10. The method according to claim 1 further comprising adapting plastic to a dental model to allow the excess to be milled away to produce the desired dental appliance, said plastic ranging from hard acrylic to soft silicone, and including thermoformed material as part or all of the plastic component.
11. A computerized method of producing removable dental appliances comprising:
a) producing a 3-dimensional digital representation of a patient's dentition and oral soft tissue;
b) utilizing the digital representation to simulate functional movements required for an appliance design;
c) utilizing the simulated functional movements to provide a design file describing surface geometry and margins of an appliance; and
d) utilizing the design file to produce machine tool paths to make the appliance.

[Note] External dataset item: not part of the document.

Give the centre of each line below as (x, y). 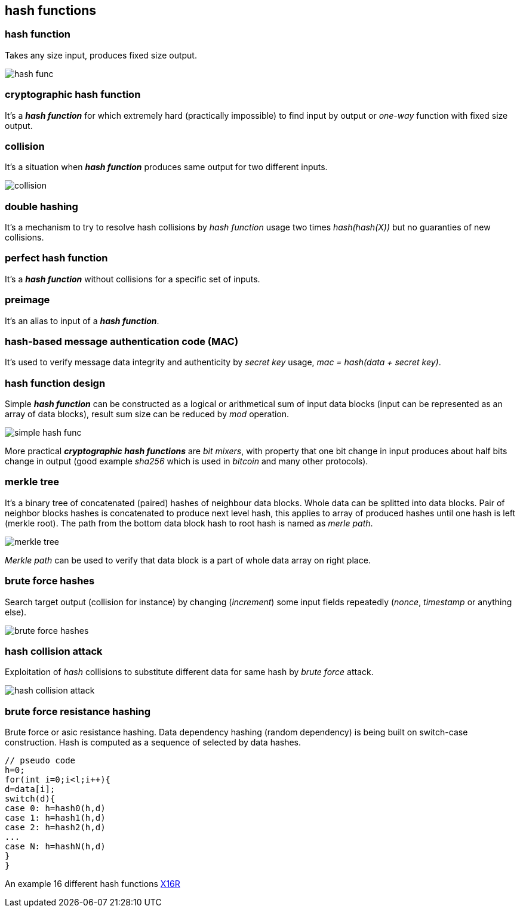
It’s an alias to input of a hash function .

12. The method according to claim 11, wherein the digital representation includes upper and lower jaw models and a combination model thereof.
13. The method according to claim 11, wherein simulation of functional movements includes modeling the patient's articulation.
14. The method according to claim 11, wherein the surface geometry and margins are defined relative to occlusal planes, surface height and contour in relation to an opposing arch and contact points and sliding arcs on an opposing arch.
15. The method according to claim 11, wherein the machine tool paths are utilized by a multi-axis milling machine.
16. A removable dental appliance made according to the method of claim 11.